Une influence non musicale est mentionnée par Jonathan lui-même dans un article d'ARTnews, celle d'Edward Hopper, notamment Essence (1940). Il explique que Roadrunner en particulier, une chanson sur les nuits solitaires sur des routes solitaires et sur la façon dont les lumières sont comme des amis dans la nuit, lui doit beaucoup.
Parmi toutes les versions disponibles, celle que je recommande en priorité c'est celle avec un son crade et un orgue saturé produite début 1972 par John Cale et publiée en 1976 sur The Modern Lovers.

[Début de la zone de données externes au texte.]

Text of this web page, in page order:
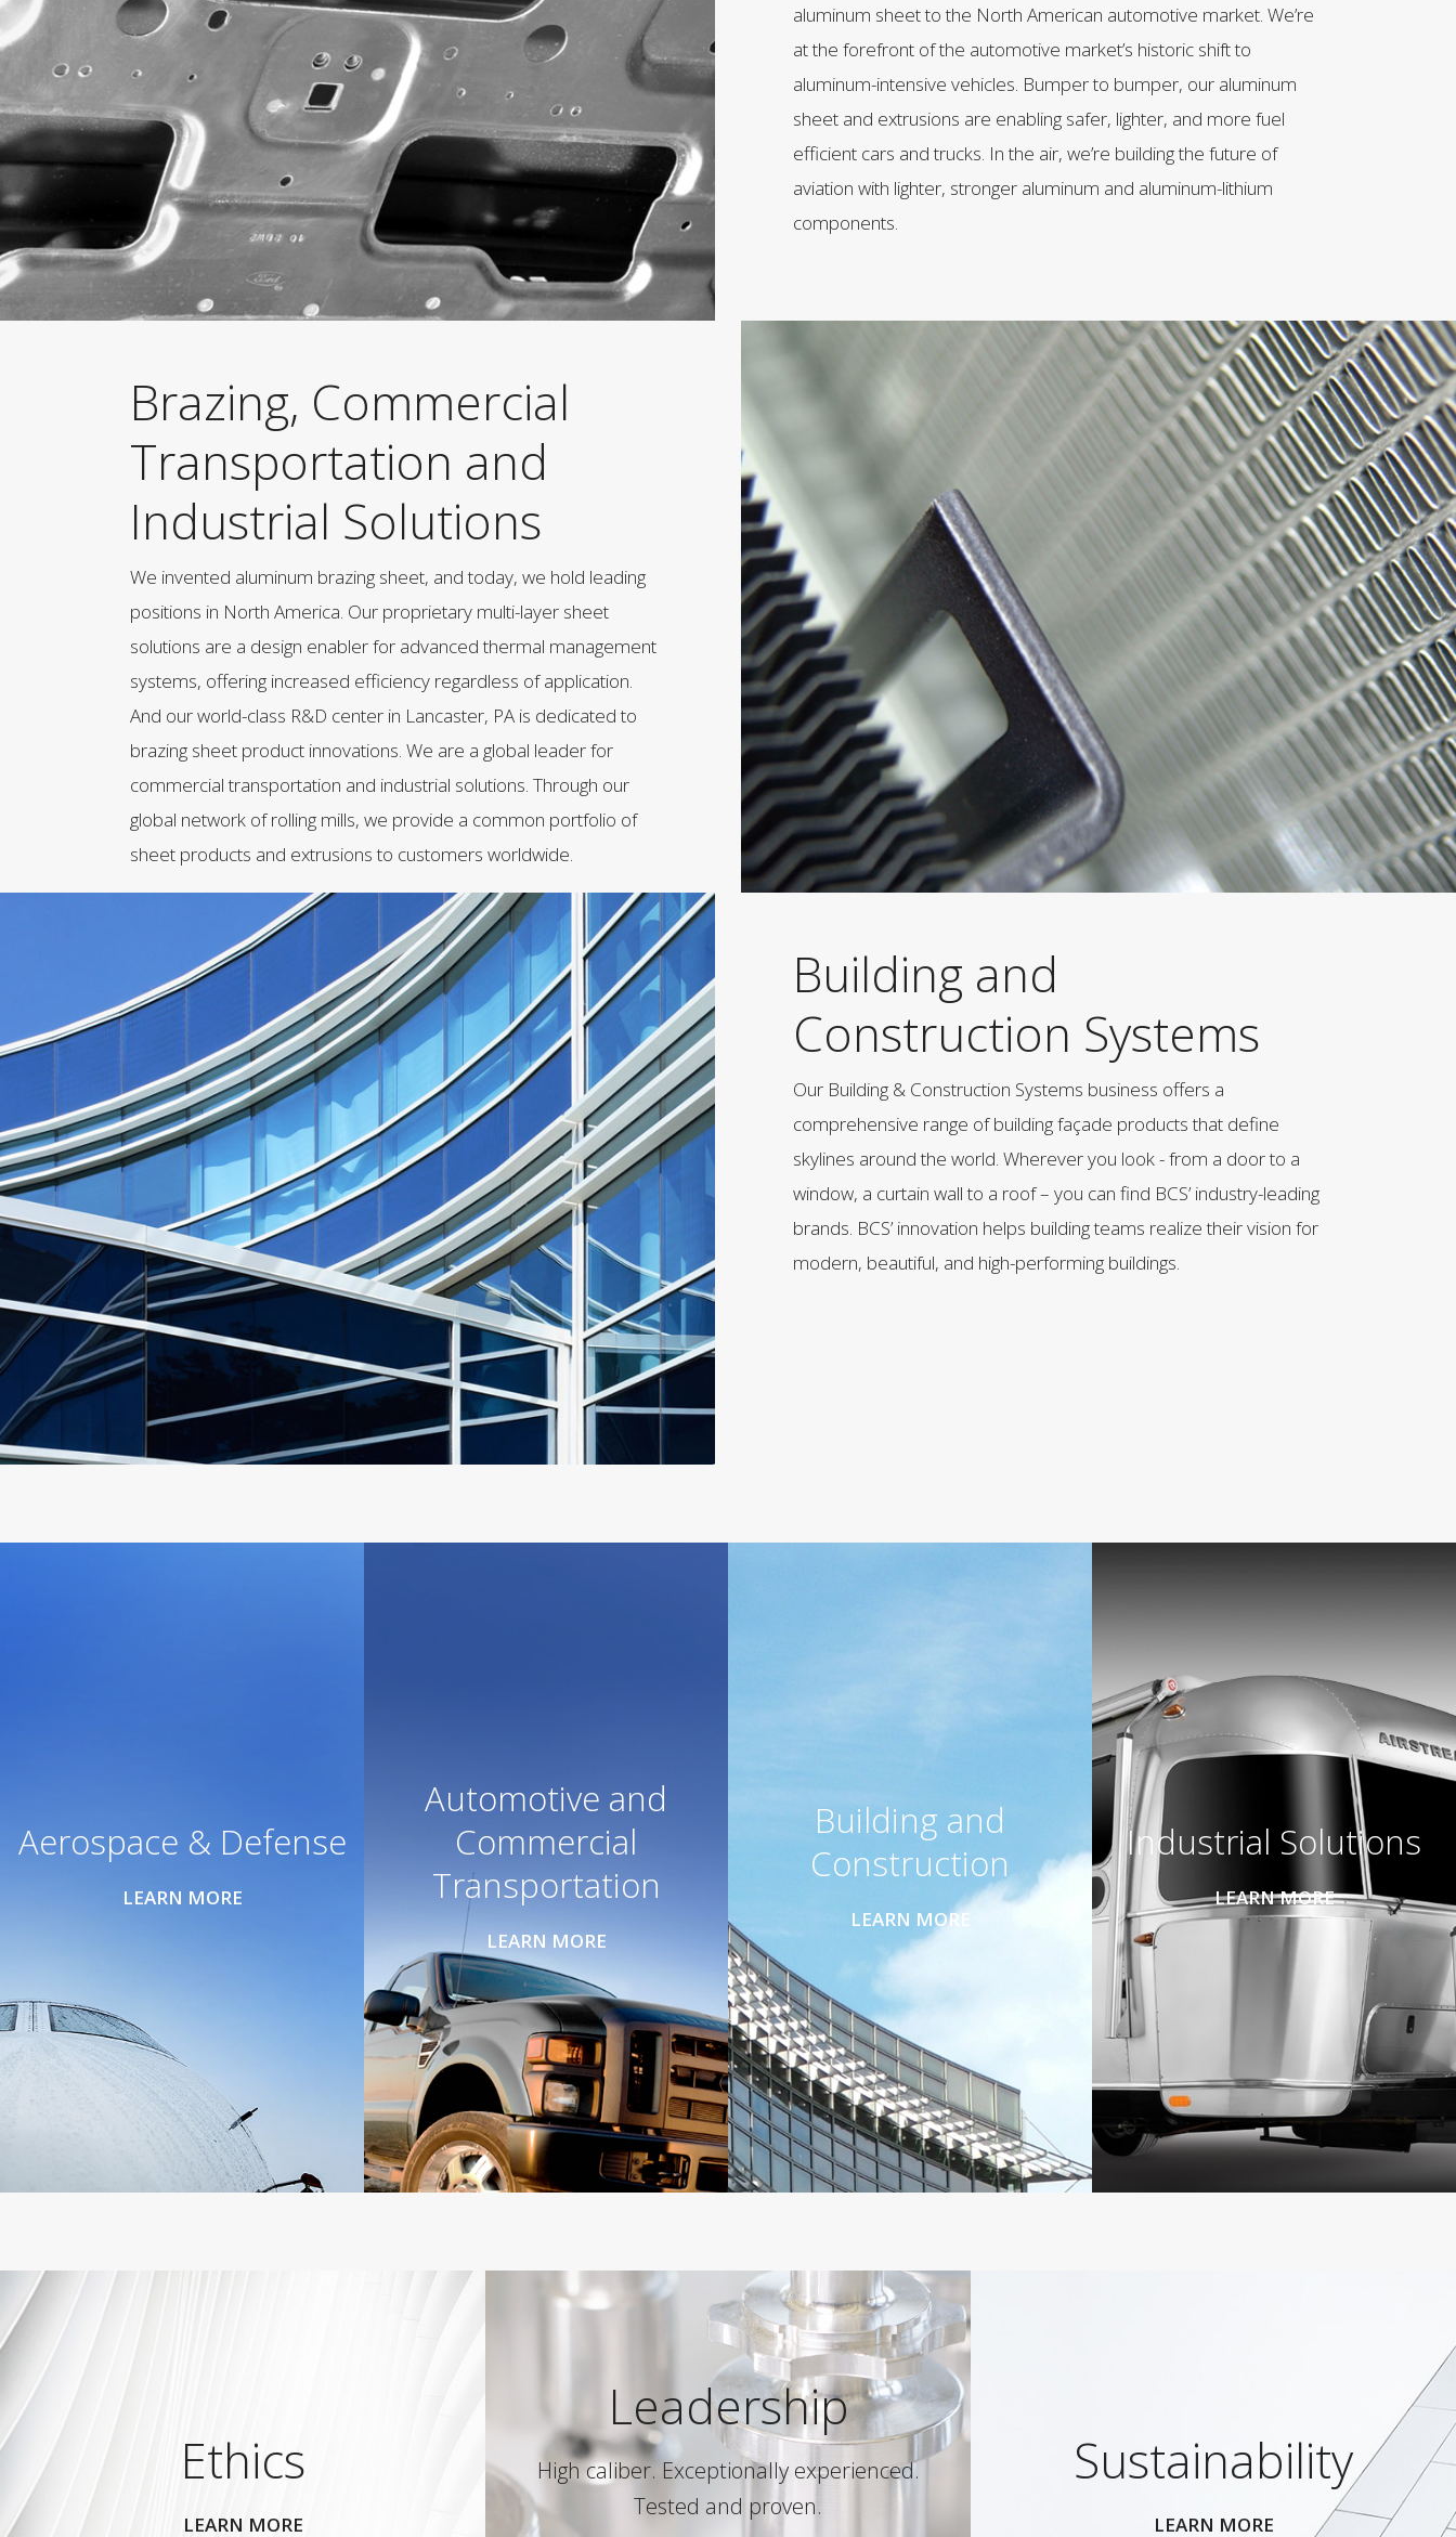
aluminum sheet to the North American automotive market. We’re
at the forefront of the automotive market’s historic shift to
aluminum-intensive vehicles. Bumper to bumper, our aluminum
sheet and extrusions are enabling safer, lighter, and more fuel
efficient cars and trucks. In the air, we’re building the future of
aviation with lighter, stronger aluminum and aluminum-lithium
components.
Brazing, Commercial
Transportation and
Industrial Solutions
We invented aluminum brazing sheet, and today, we hold leading
positions in North America. Our proprietary multi-layer sheet
solutions are a design enabler for advanced thermal management
systems, offering increased efficiency regardless of application.
And our world-class R&D center in Lancaster, PA is dedicated to
brazing sheet product innovations. We are a global leader for
commercial transportation and industrial solutions. Through our
global network of rolling mills, we provide a common portfolio of
sheet products and extrusions to customers worldwide.
Building and
Construction Systems
Our Building & Construction Systems business offers a
comprehensive range of building façade products that define
skylines around the world. Wherever you look - from a door to a
window, a curtain wall to a roof – you can find BCS’ industry-leading
brands. BCS’ innovation helps building teams realize their vision for
modern, beautiful, and high-performing buildings.
Aerospace & Defense
LEARN MORE
Automotive and
Commercial
Transportation
LEARN MORE
Building and
Construction
LEARN MORE
Industrial Solutions
LEARN MORE
Ethics
LEARN MORE
Leadership
High caliber. Exceptionally experienced.
Tested and proven.
Sustainability
LEARN MORE
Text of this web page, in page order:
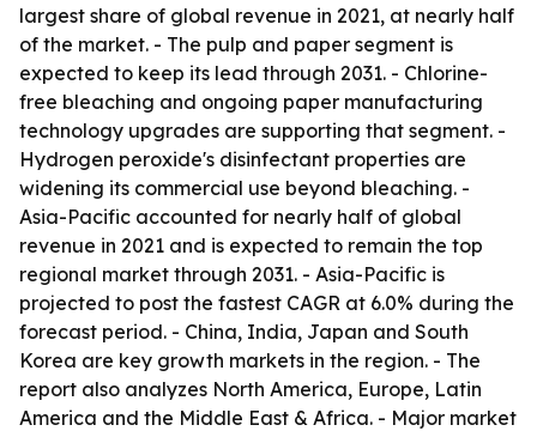
largest share of global revenue in 2021, at nearly half
of the market. - The pulp and paper segment is
expected to keep its lead through 2031. - Chlorine-
free bleaching and ongoing paper manufacturing
technology upgrades are supporting that segment. -
Hydrogen peroxide's disinfectant properties are
widening its commercial use beyond bleaching. -
Asia-Pacific accounted for nearly half of global
revenue in 2021 and is expected to remain the top
regional market through 2031. - Asia-Pacific is
projected to post the fastest CAGR at 6.0% during the
forecast period. - China, India, Japan and South
Korea are key growth markets in the region. - The
report also analyzes North America, Europe, Latin
America and the Middle East & Africa. - Major market
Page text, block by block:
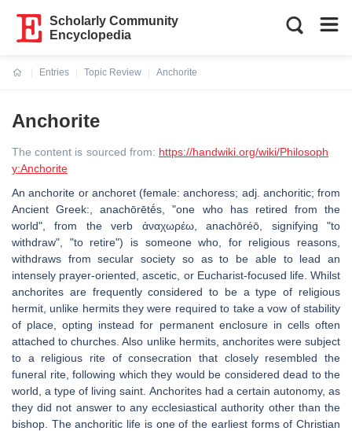
Scholarly Community
Encyclopedia
Entries
Topic Review
Anchorite
Anchorite
The content is sourced from: https://handwiki.org/wiki/Philosoph
y:Anchorite
An anchorite or anchoret (female: anchoress; adj. anchoritic; from
Ancient Greek:, anachōrētḗs, "one who has retired from the
world", from the verb ἀναχωρέω, anachōréō, signifying "to
withdraw", "to retire") is someone who, for religious reasons,
withdraws from secular society so as to be able to lead an
intensely prayer-oriented, ascetic, or Eucharist-focused life. Whilst
anchorites are frequently considered to be a type of religious
hermit, unlike hermits they were required to take a vow of stability
of place, opting instead for permanent enclosure in cells often
attached to churches. Also unlike hermits, anchorites were subject
to a religious rite of consecration that closely resembled the
funeral rite, following which they would be considered dead to the
world, a type of living saint. Anchorites had a certain autonomy, as
they did not answer to any ecclesiastical authority other than the
bishop. The anchoritic life is one of the earliest forms of Christian
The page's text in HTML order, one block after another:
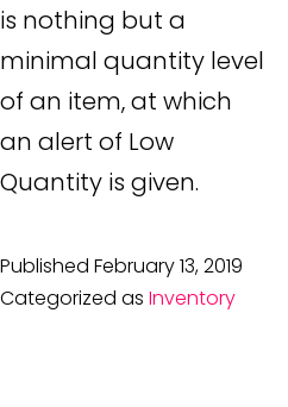
is nothing but a
minimal quantity level
of an item, at which
an alert of Low
Quantity is given.
Published February 13, 2019
Categorized as Inventory
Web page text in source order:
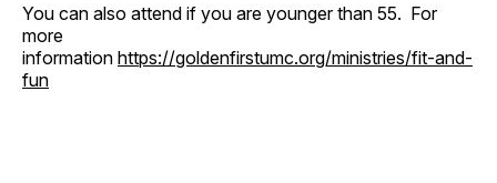
You can also attend if you are younger than 55. For
more
information https://goldenfirstumc.org/ministries/fit-and-
fun

Elle est connue comme la version Twice depuis qu'elle a été mise en face B d'un 45 tours en 1977. Les autres versions de cette époque, en public ou produites par Kim Fowley, sont plus anecdotiques, y compris la Version 2 sur Original Modern Lovers, avec Mars Bonfire à la guitare à la place de Jonathan, qui date de l'automne 1973 et qui, en moins de trois minutes, est la plus ramassée. La version Once, avec le groupe Earth Quake, publiée en 1975 sur Beserkley Chartbusters Volume 1, est plus sage et sans orgue, les guitares y sont donc en valeur. La version Thrice, enregistrée à Londres en 1977 en même temps que Modern Lovers Live, est la plus longue et c'est très bien ainsi, surtout que c'est la seule enregistrée avec la formation de cette époque.

Elle est très différente musicalement, mais à la même époque The Modern Lovers avaient à leur répertoire une chanson très proche de Roadrunner par ses paroles, Ride down on the highway, sauf que là Jonathan n'était pas seul, mais accompagné d'une petite amie. Je n'en ai pas fait un inventaire exhaustif, mais Jonathan a composé de nombreuses chansons sur son Massachusetts natal, à commencer par New England : Fenway Park, The Fenway, Twilight in Boston, Winter afternoon by B. U. in Boston, As we walk to Fenway Park in Boston Town,...
Roadrunner a souvent été reprise, notamment, pour rester dans la galaxie Beserkley, par le Greg Kihn Band en 1979 et par Joan Jett en 1986. En 1984, The Jazz Butcher en a publié une version accélérée en face A de single. La version la plus réputée est sans contexte celle des Sex Pistols, enregistrée en répétition en 1976 et publiée en 1979 sur la bande originale du film La grande escroquerie du Rock 'n' Roll. Elle est enchaînée avec Johnny B. Goode de Chuck Berry et Johnny Rotten s'énerve car il ne connaît pas les paroles.
Pour ma part, le 5 février 1988, en Bretagne près de Morlaix, je me suis hissé à la hauteur de Johnny Rotten en rejoignant Biff Bang Pow ! sur scène dans une discothèque déserte pour massacrer allègrement Roadrunner. L'une des rares fois où j'ai "chanté" en public.